» **Exercise goal**
Every line of the listing below is to be duplicated exactly, with the pictures left out.

» **Data under study**
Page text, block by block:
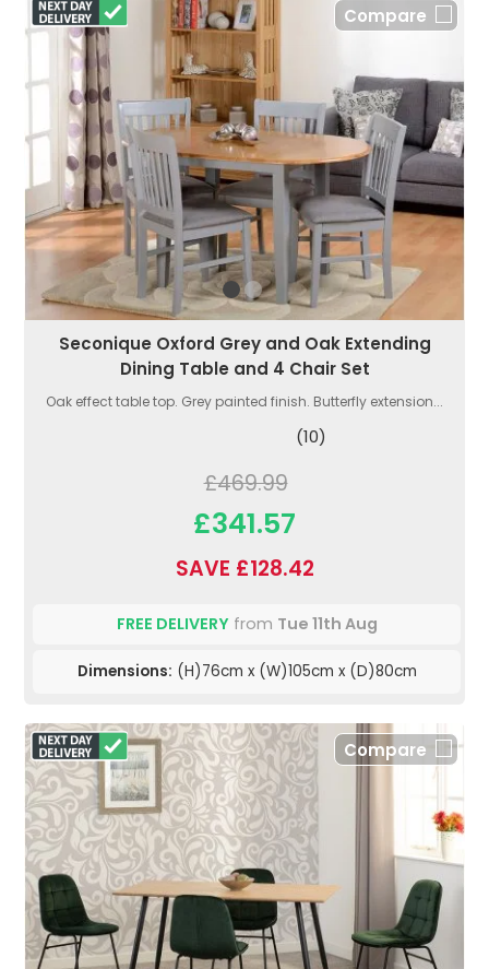
Compare
Seconique Oxford Grey and Oak Extending
Dining Table and 4 Chair Set
Oak effect table top. Grey painted finish. Butterfly extension...
(10)
£469.99
£341.57
SAVE £128.42
FREE DELIVERYfrom Tue 11th Aug
Dimensions: (H)76cm x (W)105cm x (D)80cm
Compare

» **Expected output**
Page text, block by block:
Compare
Seconique Oxford Grey and Oak Extending
Dining Table and 4 Chair Set
Oak effect table top. Grey painted finish. Butterfly extension...
(10)
£469.99
£341.57
SAVE £128.42
FREE DELIVERYfrom Tue 11th Aug
Dimensions: (H)76cm x (W)105cm x (D)80cm
Compare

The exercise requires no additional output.